12The Ageing of Populations: Demography, Disease Burden and Health Systems
Long before any longevity therapy reaches a clinic, the world is already old and getting older. This chapter sets out the demographic facts that any honest discussion of ageing must start from — and that hold whether or not the biology of the preceding chapters ever reaches a patient.
Scale and method change here. Where earlier chapters looked down a microscope at cells, pathways and clocks, this one looks up at populations. The objects are no longer molecules but cohorts, age pyramids, fertility rates and dependency ratios, and the evidence is no longer the randomised trial but the demographic series and the long-range projection, with their own discipline of uncertainty. The science of Parts I–IV now becomes a premise rather than a subject, because the central fact of this chapter does not depend on it: the human population is undergoing the largest and most predictable transformation of its age structure in recorded history, and would be doing so even if no rejuvenation therapy ever worked. Whatever the laboratory eventually delivers will arrive into a world already remade by demography. This chapter describes that world — its changing shape, its shifting burden of disease, and the strain both place on the systems that care for the old — and leaves the questions of who should pay for it, and on what terms, to the chapter that follows.

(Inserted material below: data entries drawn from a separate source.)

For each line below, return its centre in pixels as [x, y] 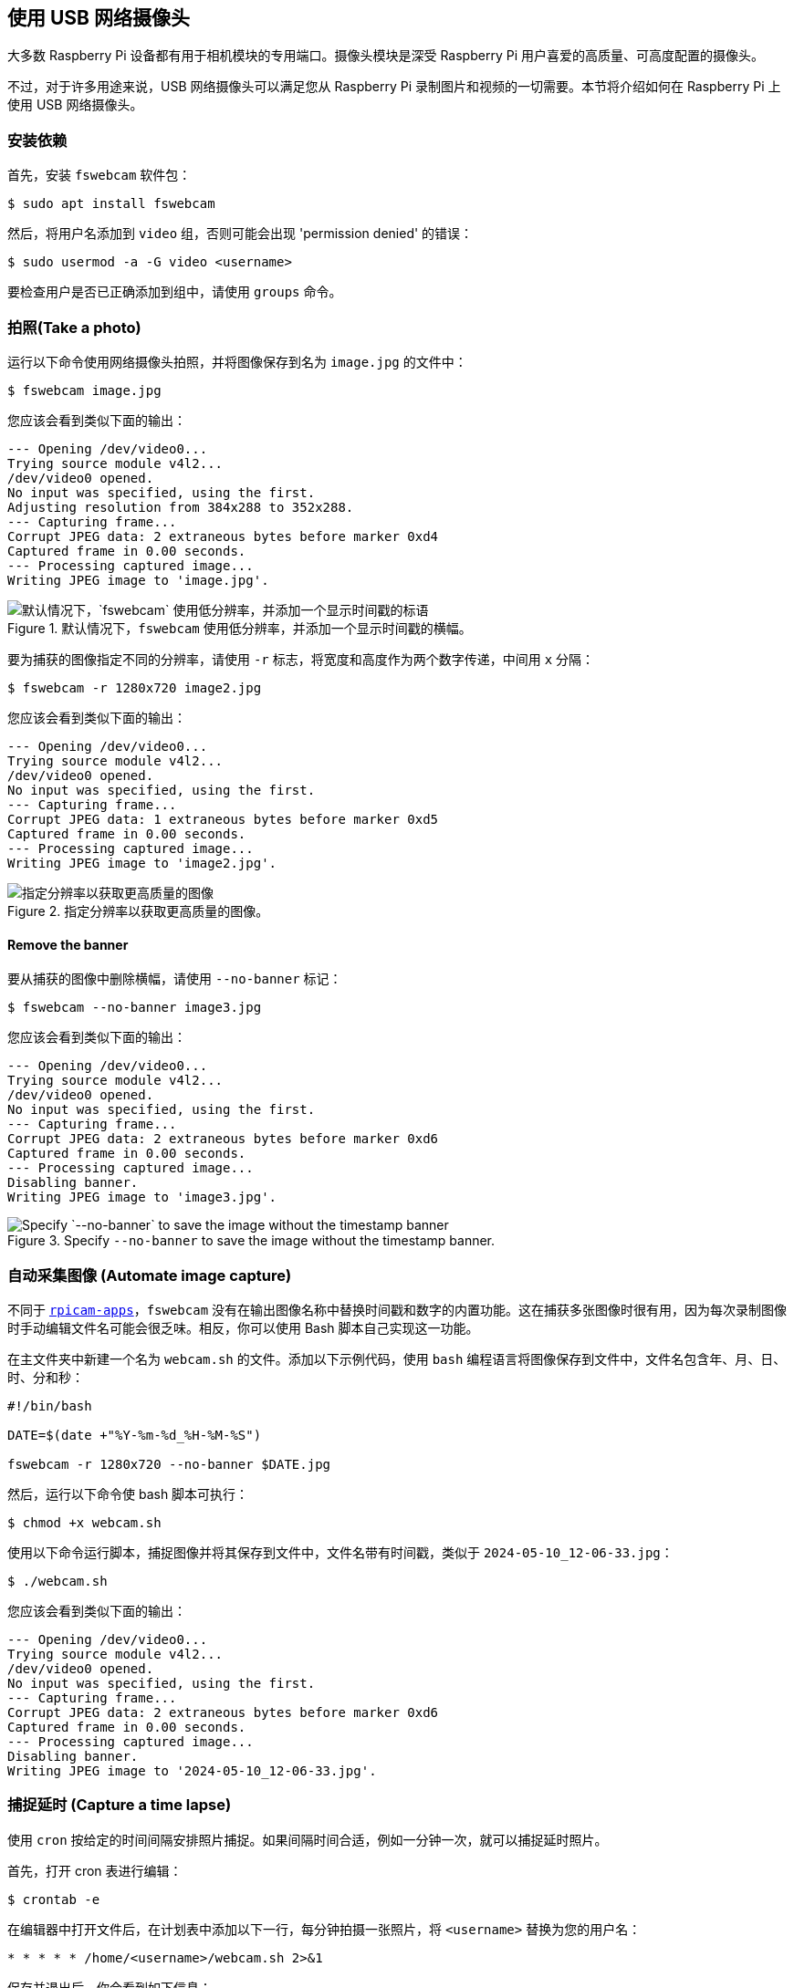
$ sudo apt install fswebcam [111, 204]
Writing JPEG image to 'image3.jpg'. [142, 1197]
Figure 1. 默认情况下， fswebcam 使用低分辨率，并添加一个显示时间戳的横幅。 [240, 628]
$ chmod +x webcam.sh [84, 1522]
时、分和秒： [46, 1377]
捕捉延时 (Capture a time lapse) [120, 1805]
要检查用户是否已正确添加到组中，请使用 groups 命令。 [175, 292]
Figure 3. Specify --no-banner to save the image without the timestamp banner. [251, 1241]
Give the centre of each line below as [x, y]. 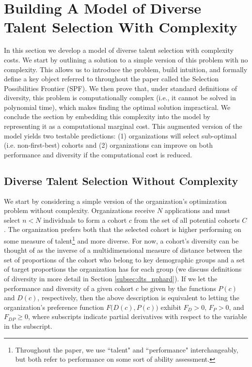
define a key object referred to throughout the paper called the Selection [111, 79]
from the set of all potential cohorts [187, 220]
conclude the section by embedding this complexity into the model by [107, 116]
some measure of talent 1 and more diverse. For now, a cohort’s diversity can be [121, 240]
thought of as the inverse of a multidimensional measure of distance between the [123, 250]
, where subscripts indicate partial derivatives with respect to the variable [137, 316]
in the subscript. [28, 326]
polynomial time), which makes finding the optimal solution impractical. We [117, 107]
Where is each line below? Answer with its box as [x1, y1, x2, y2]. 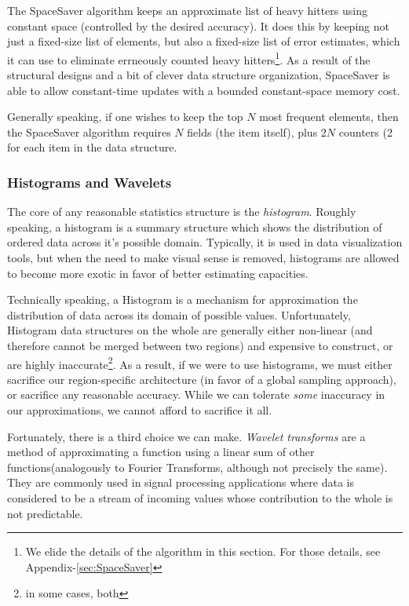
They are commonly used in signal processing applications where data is [7, 474, 354, 491]
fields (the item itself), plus [187, 123, 318, 140]
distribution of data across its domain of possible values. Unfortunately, [7, 306, 351, 323]
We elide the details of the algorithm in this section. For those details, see [25, 543, 381, 560]
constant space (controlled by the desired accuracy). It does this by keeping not [7, 17, 389, 34]
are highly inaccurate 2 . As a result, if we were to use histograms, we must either [7, 353, 393, 372]
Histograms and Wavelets [7, 172, 172, 192]
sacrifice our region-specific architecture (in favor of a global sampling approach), [7, 371, 396, 387]
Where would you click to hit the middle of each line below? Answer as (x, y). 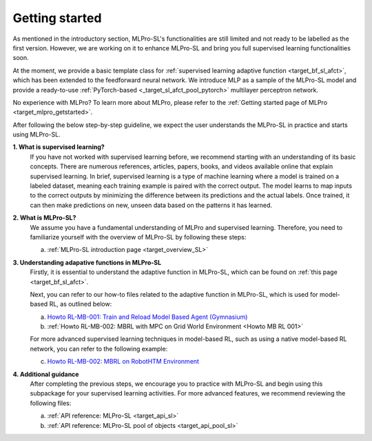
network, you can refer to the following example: (99, 349)
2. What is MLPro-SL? (44, 218)
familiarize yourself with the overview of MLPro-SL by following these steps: (138, 237)
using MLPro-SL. (37, 135)
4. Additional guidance (46, 374)
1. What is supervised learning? (59, 147)
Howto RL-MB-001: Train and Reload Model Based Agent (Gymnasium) (147, 317)
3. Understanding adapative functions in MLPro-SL (87, 262)
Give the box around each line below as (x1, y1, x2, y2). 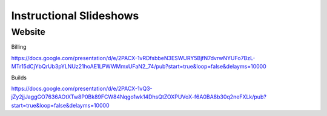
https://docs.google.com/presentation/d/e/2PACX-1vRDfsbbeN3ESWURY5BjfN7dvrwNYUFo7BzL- (11, 54, 256, 61)
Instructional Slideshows (11, 9, 139, 22)
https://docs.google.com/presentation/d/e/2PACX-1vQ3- (11, 85, 153, 92)
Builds (11, 74, 27, 81)
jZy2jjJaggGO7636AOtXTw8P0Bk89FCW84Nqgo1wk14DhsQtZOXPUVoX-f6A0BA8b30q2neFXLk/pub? (11, 93, 266, 100)
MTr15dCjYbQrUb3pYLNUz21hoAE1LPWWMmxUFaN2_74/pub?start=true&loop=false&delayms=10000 (11, 63, 266, 70)
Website (11, 26, 45, 37)
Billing (11, 43, 27, 50)
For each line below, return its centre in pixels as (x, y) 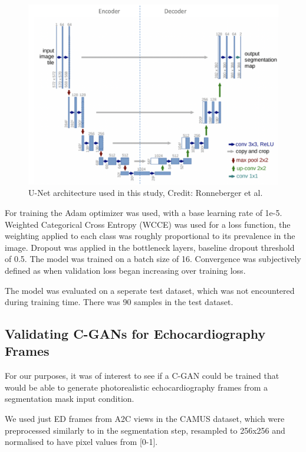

The demographic facts have a peculiar epistemic status worth pausing on. Most of the claims in this book are provisional, hedged, awaiting replication. The core demographic claims are not. The people who will be over sixty-five in 2050 have already been born; the fertility decline that will shape the second half of the century is already most of the way through its course; and the age structure of the world in twenty-five years’ time can be projected with a confidence that no longevity trial can yet approach. Demography is the one part of the longevity conversation where the future is, to a first approximation, already visible. That is what makes it the right entry point into the social dimensions explored in the chapters that follow.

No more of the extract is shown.